By comparison, heart disease typically kills 1,774 Americans a day, and cancer kills 1,641.
Yes, the coronavirus curves are plateauing. There are fewer hospital admissions in New York, the center of the epidemic, and fewer COVID-19 patients in intensive care units. The daily death toll is still grim, but no longer rising.
The epidemiological model often cited by the White House, which was produced by the University of Washington’s Institute for Health Metrics and Evaluation, originally predicted 100,000 to 240,000 deaths by midsummer. Now that figure is 60,000.
While this is encouraging news, it masks some significant concerns. The institute’s projection runs through Aug. 4, describing only the first wave of this epidemic. Without a vaccine, the virus is expected to circulate for years, and the death tally will rise over time.

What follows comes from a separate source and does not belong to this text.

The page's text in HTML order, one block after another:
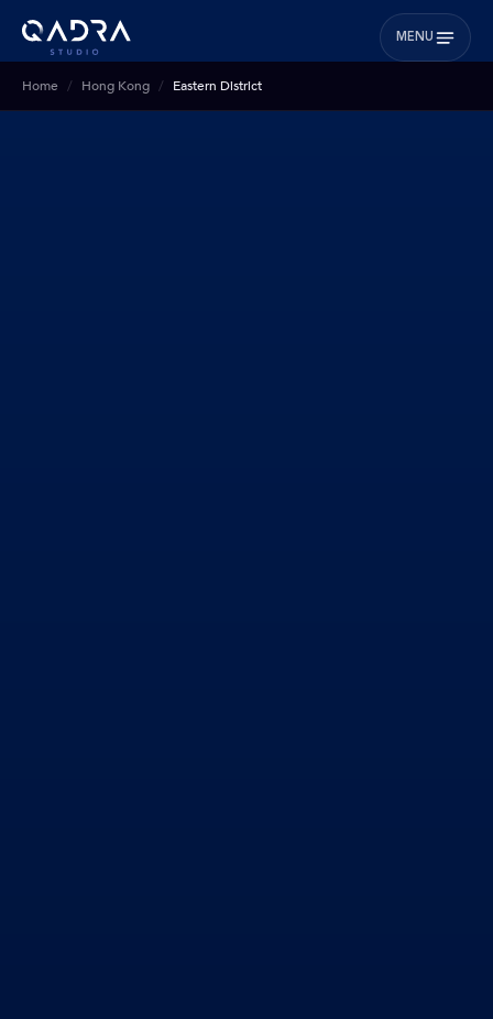
MENU
Home Hong Kong Eastern District

The gains to date were achieved only by shutting down the country, a situation that cannot continue indefinitely. The White House’s “phased” plan for reopening will surely raise the death toll no matter how carefully it is executed. The best hope is that fatalities can be held to a minimum.
Reputable longer-term projections for how many Americans will die vary, but they are all grim. Various experts consulted by the Centers for Disease Control and Prevention in March predicted that the virus eventually could reach 48% to 65% of all Americans, with a fatality rate just under 1%, and would kill up to 1.7 million of them if nothing were done to stop the spread.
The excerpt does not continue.